2 Hong Kong reverted to Chinese sovereignty on July 1, 1997, and is now officially referred to as the Hong Kong Special Administrative Region or "SAR." Under paragraph 3(f)(2) of the March 25, 1997, U.S.-China Agreement on the Maintenance of the U.S. Consulate General in the Hong Kong Special Administrative Region, U.S. officials are required to notify Chinese officials of the arrest or detention of the bearers of Hong Kong passports in the same manner as is required for bearers of Chinese passports--i.e., immediately, and in any event within four days of the arrest or detention.

3 British dependencies also covered by this agreement include Anguilla, Ascension, Bermuda, Cayman Islands, the Chagos Archipelago (British Indian Ocean Territory), Falkland Islands, Gibraltar, Montserrat, Pitcairn Islands, St. Helena, South Georgia & South Sandwich Islands, Tristan da Cunha, the Turks and Caicos Islands, and the British Virgin Islands. Their residents carry British passports. In addition to the preceding, United Kingdom citizenship also covers persons carrying U.K. passports or who indicate that they are from Great Britain, Wales, Scotland, and Northern Ireland.

4 Although the U.S.S.R. no longer exists, some nationals of its successor states may still be traveling on its passports. Mandatory notification should be given to consular officers for all nationals of such states, including those traveling on old U.S.S.R. passports. The successor states are listed separately above.
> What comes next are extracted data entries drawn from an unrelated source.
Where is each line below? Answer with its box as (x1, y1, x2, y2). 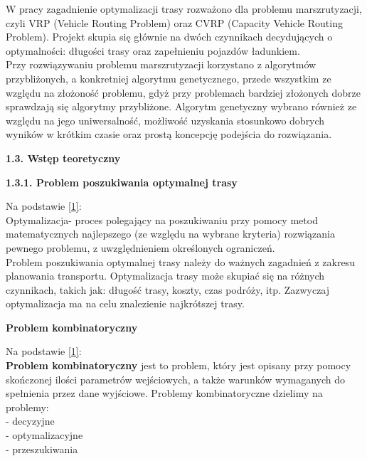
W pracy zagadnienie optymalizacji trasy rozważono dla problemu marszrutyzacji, (6, 1, 362, 16)
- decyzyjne (6, 413, 55, 428)
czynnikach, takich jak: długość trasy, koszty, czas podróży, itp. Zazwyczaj (6, 282, 330, 297)
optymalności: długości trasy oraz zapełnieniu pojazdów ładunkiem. (6, 43, 300, 58)
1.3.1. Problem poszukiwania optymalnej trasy (6, 174, 238, 189)
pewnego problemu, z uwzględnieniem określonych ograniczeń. (6, 240, 275, 255)
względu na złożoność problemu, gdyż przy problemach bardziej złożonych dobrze (6, 85, 361, 100)
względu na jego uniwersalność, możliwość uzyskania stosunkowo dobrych (6, 112, 325, 127)
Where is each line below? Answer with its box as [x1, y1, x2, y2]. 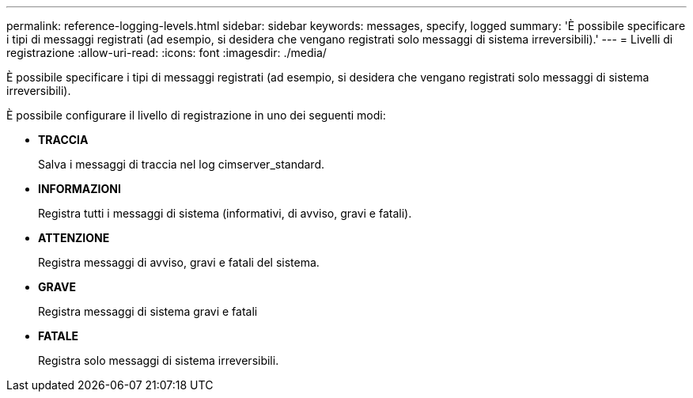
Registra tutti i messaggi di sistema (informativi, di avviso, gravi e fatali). [38, 207, 412, 220]
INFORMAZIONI [38, 182, 121, 195]
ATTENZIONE [38, 231, 110, 244]
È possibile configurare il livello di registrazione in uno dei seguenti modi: [6, 108, 386, 122]
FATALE [38, 329, 79, 343]
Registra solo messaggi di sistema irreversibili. [38, 354, 279, 367]
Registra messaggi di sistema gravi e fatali [38, 305, 258, 318]
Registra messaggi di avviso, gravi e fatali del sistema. [38, 256, 320, 269]

The Secretary of State also advises that agencies are "well advised to retain a written record of the fact of notification or that the arrestee declined consular notification." The US Department of State indicates a fax transmittal confirmation sheet indicating when notification was sent to a consulate should suffice as the written record, when coupled with the master copy of the notification that was faxed.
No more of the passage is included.